**Exercise brief:**
Among these entries, count the lines containing the word "output" and answer with only the number.

□ □ □ □

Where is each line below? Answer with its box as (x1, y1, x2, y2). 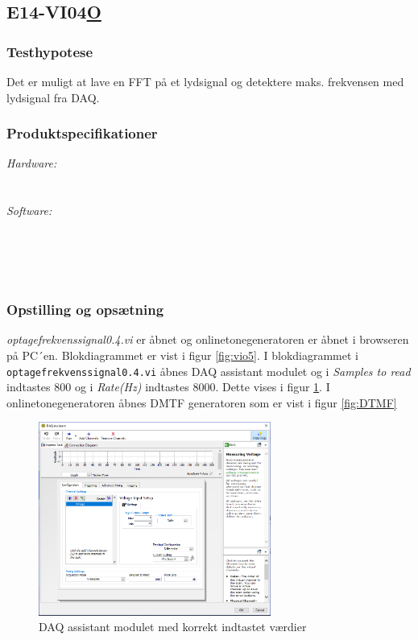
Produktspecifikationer (6, 123, 158, 143)
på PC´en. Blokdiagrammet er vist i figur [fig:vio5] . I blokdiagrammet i (6, 346, 358, 363)
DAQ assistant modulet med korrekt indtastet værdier (39, 618, 307, 635)
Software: (6, 202, 52, 219)
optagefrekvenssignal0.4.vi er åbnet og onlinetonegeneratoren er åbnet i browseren (6, 331, 409, 348)
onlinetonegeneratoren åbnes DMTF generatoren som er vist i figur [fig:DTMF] (6, 394, 397, 411)
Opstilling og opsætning (6, 299, 164, 320)
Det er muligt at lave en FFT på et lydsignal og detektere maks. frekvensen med (6, 73, 404, 89)
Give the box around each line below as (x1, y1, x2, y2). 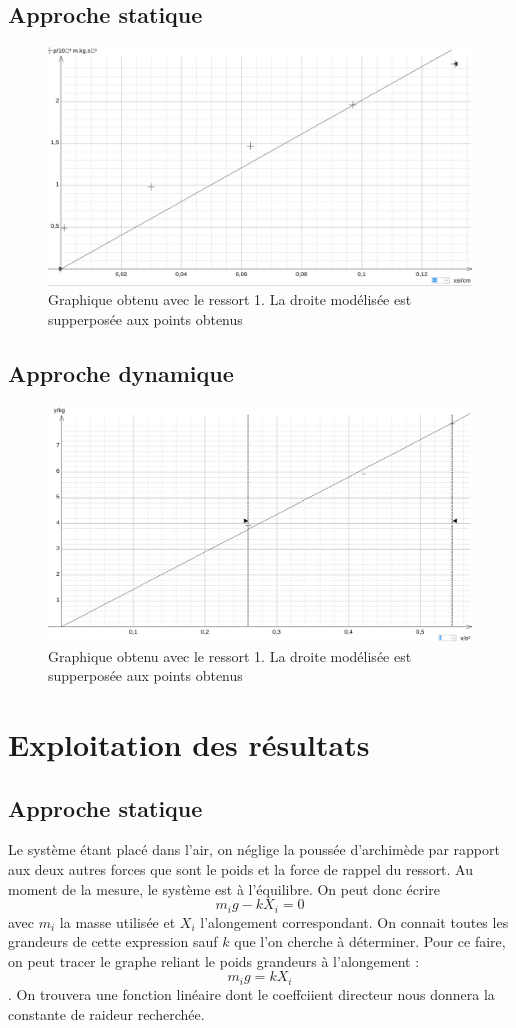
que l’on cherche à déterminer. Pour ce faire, (234, 931, 506, 952)
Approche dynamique (8, 357, 234, 388)
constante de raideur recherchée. (8, 1003, 205, 1024)
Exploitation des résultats (8, 724, 370, 765)
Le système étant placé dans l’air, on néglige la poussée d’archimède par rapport (8, 839, 500, 860)
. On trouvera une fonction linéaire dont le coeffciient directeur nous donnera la (8, 983, 495, 1004)
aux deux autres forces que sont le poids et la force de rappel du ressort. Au (8, 859, 474, 880)
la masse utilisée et (59, 911, 176, 932)
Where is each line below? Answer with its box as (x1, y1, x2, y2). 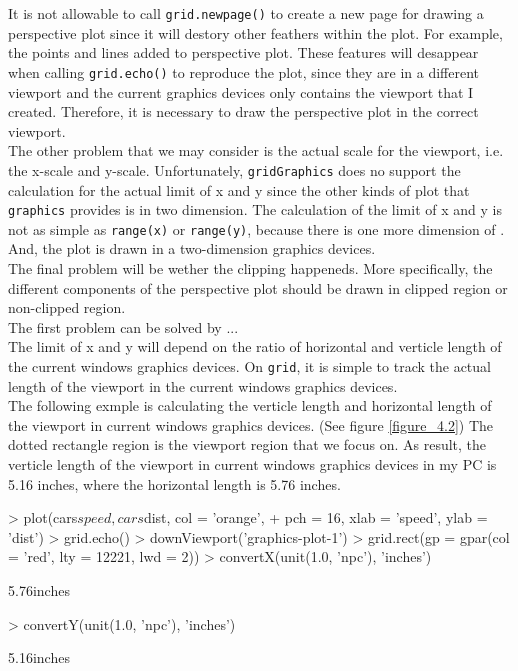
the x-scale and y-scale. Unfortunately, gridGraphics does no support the (8, 159, 461, 180)
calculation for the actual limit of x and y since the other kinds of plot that (8, 179, 470, 200)
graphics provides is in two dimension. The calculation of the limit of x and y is (8, 199, 502, 220)
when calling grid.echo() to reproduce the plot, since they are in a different (8, 61, 479, 82)
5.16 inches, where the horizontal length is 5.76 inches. (8, 473, 341, 494)
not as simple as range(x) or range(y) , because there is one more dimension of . (8, 218, 505, 239)
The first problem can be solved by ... (8, 316, 239, 337)
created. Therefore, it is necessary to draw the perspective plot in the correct (8, 101, 479, 122)
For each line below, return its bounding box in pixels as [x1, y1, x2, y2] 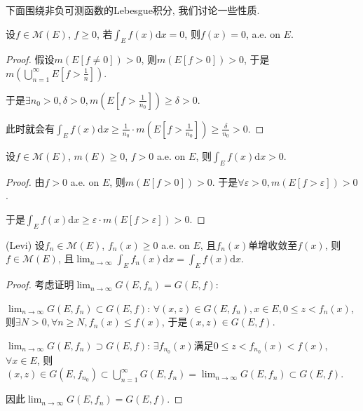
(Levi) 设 [6, 237, 45, 252]
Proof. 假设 [6, 52, 55, 67]
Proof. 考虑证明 [6, 277, 74, 292]
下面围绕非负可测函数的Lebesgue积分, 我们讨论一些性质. [6, 3, 260, 17]
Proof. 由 [6, 174, 45, 189]
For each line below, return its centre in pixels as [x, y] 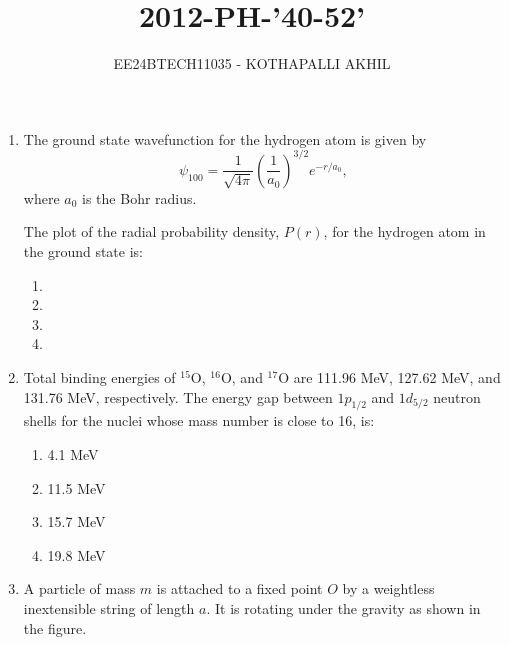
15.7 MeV [76, 521]
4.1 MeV [73, 453]
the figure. [55, 627]
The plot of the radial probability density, [151, 231]
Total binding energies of [99, 376]
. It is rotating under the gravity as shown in [343, 607]
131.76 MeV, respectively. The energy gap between [178, 396]
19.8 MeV [76, 554]
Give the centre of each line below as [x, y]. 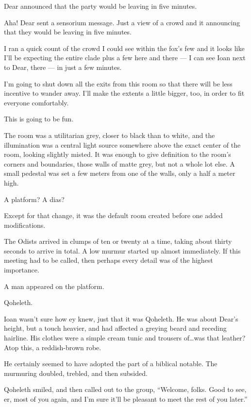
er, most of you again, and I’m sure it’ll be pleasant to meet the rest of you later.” [126, 399]
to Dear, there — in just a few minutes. [63, 67]
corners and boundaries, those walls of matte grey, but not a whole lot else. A [119, 163]
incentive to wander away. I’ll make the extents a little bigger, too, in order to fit [124, 93]
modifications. [25, 225]
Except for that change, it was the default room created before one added [113, 215]
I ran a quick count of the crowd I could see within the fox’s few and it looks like [124, 48]
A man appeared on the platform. [54, 286]
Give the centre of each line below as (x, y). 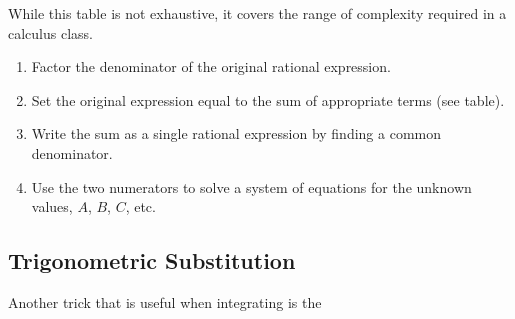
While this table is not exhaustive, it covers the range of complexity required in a (257, 13)
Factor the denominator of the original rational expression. (211, 66)
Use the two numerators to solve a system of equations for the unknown (251, 186)
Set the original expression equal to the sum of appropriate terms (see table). (268, 99)
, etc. (140, 206)
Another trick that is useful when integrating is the (165, 301)
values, (52, 206)
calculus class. (50, 32)
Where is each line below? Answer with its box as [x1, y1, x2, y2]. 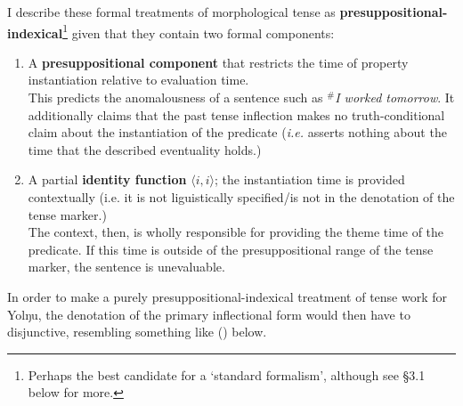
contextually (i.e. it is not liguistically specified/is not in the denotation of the [28, 188, 455, 206]
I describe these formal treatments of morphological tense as [7, 3, 336, 20]
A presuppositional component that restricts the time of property [28, 53, 409, 71]
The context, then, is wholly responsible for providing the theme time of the [28, 223, 444, 241]
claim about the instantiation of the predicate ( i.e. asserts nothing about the [28, 123, 447, 142]
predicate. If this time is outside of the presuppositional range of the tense [28, 240, 434, 258]
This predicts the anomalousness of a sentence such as [28, 88, 323, 107]
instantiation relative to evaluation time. [28, 70, 249, 89]
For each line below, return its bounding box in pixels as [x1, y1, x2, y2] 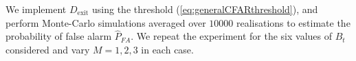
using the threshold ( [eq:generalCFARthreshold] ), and [92, 2, 318, 16]
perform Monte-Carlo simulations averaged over [5, 15, 206, 29]
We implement [5, 2, 67, 16]
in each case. [141, 42, 194, 56]
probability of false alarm [5, 29, 112, 43]
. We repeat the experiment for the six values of [131, 29, 332, 43]
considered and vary [5, 42, 90, 56]
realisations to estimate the [236, 15, 351, 29]
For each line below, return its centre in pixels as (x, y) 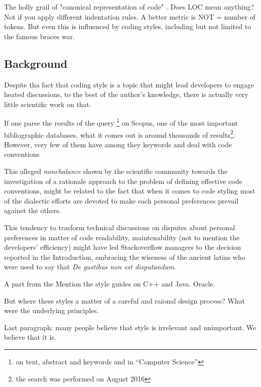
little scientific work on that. (48, 104)
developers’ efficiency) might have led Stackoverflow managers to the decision (123, 247)
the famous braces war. (39, 36)
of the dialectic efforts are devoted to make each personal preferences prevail (121, 200)
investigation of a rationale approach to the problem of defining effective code (123, 181)
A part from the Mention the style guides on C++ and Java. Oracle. (110, 283)
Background (36, 63)
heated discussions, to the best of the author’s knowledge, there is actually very (126, 94)
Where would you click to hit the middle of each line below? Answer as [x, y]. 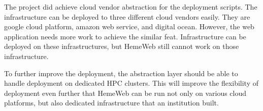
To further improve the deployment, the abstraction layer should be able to [121, 73]
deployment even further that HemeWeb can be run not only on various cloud [125, 93]
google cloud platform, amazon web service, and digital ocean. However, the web [129, 26]
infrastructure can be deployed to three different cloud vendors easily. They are [127, 16]
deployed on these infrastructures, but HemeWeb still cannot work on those [122, 46]
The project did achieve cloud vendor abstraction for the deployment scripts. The [131, 7]
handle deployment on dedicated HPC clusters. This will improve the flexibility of [131, 83]
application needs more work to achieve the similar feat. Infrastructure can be [125, 36]
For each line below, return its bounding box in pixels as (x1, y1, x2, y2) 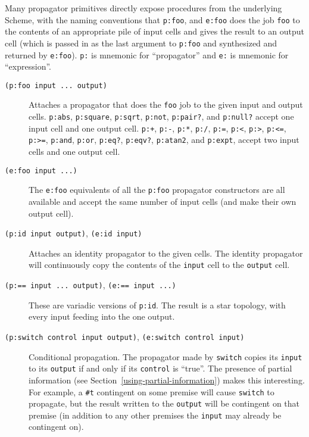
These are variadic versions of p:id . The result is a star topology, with (29, 298, 286, 311)
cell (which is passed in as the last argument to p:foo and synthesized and (5, 36, 277, 49)
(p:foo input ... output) (5, 81, 107, 90)
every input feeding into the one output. (29, 310, 175, 323)
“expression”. (5, 60, 51, 73)
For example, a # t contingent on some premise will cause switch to (29, 385, 274, 398)
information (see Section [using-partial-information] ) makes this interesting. (29, 373, 305, 386)
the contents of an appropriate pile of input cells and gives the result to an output (5, 25, 304, 38)
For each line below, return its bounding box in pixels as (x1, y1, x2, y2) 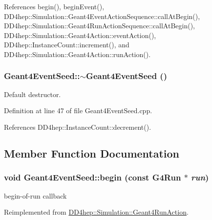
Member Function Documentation (4, 145, 180, 160)
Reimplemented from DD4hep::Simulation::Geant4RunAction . (4, 207, 189, 217)
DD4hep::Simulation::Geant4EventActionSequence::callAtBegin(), (4, 11, 200, 21)
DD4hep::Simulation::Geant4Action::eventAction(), (4, 30, 156, 40)
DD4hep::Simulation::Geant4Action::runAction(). (4, 49, 151, 59)
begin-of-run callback (4, 190, 67, 200)
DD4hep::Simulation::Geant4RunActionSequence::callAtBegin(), (4, 20, 195, 31)
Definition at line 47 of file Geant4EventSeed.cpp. (4, 105, 152, 116)
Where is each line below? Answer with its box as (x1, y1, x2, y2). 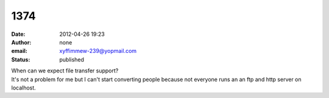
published (59, 55, 85, 63)
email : (11, 47, 27, 55)
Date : (11, 30, 26, 38)
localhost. (11, 84, 36, 91)
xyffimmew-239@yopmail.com (59, 47, 137, 55)
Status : (11, 55, 30, 63)
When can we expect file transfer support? (11, 67, 119, 74)
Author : (11, 38, 32, 46)
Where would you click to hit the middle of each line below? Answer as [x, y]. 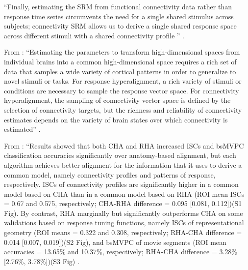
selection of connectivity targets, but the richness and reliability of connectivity [123, 109]
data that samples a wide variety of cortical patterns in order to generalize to [120, 71]
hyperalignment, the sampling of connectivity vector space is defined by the [117, 100]
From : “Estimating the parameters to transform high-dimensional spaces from [122, 52]
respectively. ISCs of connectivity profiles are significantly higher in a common [121, 184]
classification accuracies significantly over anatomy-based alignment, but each [120, 155]
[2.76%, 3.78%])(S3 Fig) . [42, 261]
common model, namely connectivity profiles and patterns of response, [110, 174]

□ □ □ □

**Your response:**
3